At the turn of the 20th Century, if your spouse said he was going to map out the unexplored regions of the Amazon, you’d best kiss his ass goodbye. Unless his name was Percy Fawcett. In this case, you would see your husband return time after time from his expeditions, until one day he doesn’t.
The Lost Expedition is a card game for 1-5 players that draws its inspiration directly from the David Grann book, The Lost City of Z. Having read the book, designer Peer Sylvester, said, “It was soon clear to me that I wanted to design a cooperative game that mirrored what expeditions in the Brazilian jungle might encounter… [O]ne important point was to only feature creatures and events which are real.”
Sylvester also made a point to feature many of the tribes Fawcett encountered and adjusted the difficulty of their respective cards to reflect their historical dispositions (kind or unforgiving) as closely as possible.
Into The Jungle
Like Fawcett’s objective, your goal in The Lost Expedition is to find El Dorado, the mythical city of gold, referred to as “Z” by Fawcett. You achieve this by overcoming and surviving a gauntlet of continuous morning and evening turns, each of which features six adventure cards. Some of these cards will provide an opportunity to advance a step closer to El Dorado, which is nine steps away from victory. (Technically eight, because you start at one, but who’s counting?)
You indicate your proximity to El Dorado by simply moving your pawn along this track of cards. These also happen to form a continuous image when lined up properly, which is a nice touch. If you make it to the end, you win! (Good luck with that.)
As any well-prepared adventurer about to risk life and limb for adventure in the Amazon, you will embark with a team of three explorers, each with a 3-4 health points (depending on the mode of play and difficulty) and each with a specialty — Jungle, Navigation and Camping.
These areas of expertise correspond to symbols in the game that sometimes need to be expended, though sometimes you can gain one. For example, if you need to lose one Navigation, you can fulfill that by removing a health from the explorer with the corresponding Navigation symbol.
Collectively, your party also has 3-4 Ammunition and 3-4 Food, again based on the mode of play and difficulty.
The whole game revolves your management of these three critical resources — the Health of your party members, plus your Ammo and Food supply. Note, you can always tweak the difficulty of your game by giving yourself more of each of these resources. Playing the game as written is extremely difficult.
Risking Life, Limb and Everything Else
With six adventure cards laid out during each morning and evening cycle, you must fully address each card from left to right. I won’t bore you with the details, but you do have some influence on how the cards are laid out. Everything is symbol-based, and the colored boxes on each card inform how you must approach these symbols.
For example, to overcome the Anaconda (pictured below), you must choose one of the three boxes on the card. Choosing the first box means you lose one ammo (icons not colored in black indicate a loss), but gain a food. Choosing the second box means you lose an ammo, but gain navigation (meaning you can keep the card and turn it in next time you need to lose a navigation), and the third option is simply to lose two health from among your party.

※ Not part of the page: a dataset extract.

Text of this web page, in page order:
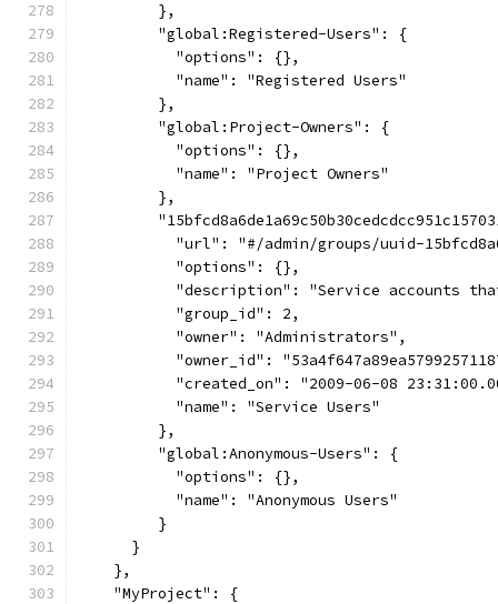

Another type of card, such as Pounding Rain, requires you to handle each symbol in the box from left to right, one at a time. Finally, some cards feature optional choices that you may choose to ignore, and many adventure cards have one or more of these different types of choices.
Here are all the symbols and their meanings. Take special note of the Advance icon, which is how you move another step closer to El Dorado, often at the expense of losing a resource in return for the privilege. Other icons allow you to skip cards in the line, move them, and even add or remove cards from the end of the line.
When Will You Die?
The Lost Expedition forces you to make tough decisions about what resources to spend and what and when to lose them, but luck looms large as the sequence of cards can really make or break a game. While you have some influence over the placement of the cards during each morning and evening, this advantage is consistently not enough to affect a positive outcome. Over a dozen or more games (many in which I added extra health to ease my pain), I have yet to find the lost city, and so my thematic experience with The Lost Expedition is not dissimilar to Fawcett’s.
When Fawcett and his small team left the last village to ever see them alive, members of that village watched the skies nightly. They were looking for smoke from his campfires. For several evenings the dark puffs curled up against the horizon, until one night there was nothing at all. All signs had been lost, and Fawcett was never seen again.
Don’t expect to find El Dorado, at least not often. This is a tough game with an appealing, historic survival theme with fun mechanics to explore, but the truth is I’m just not cut out for being a famous explorer, i.e., not smart enough for The Lost Expedition.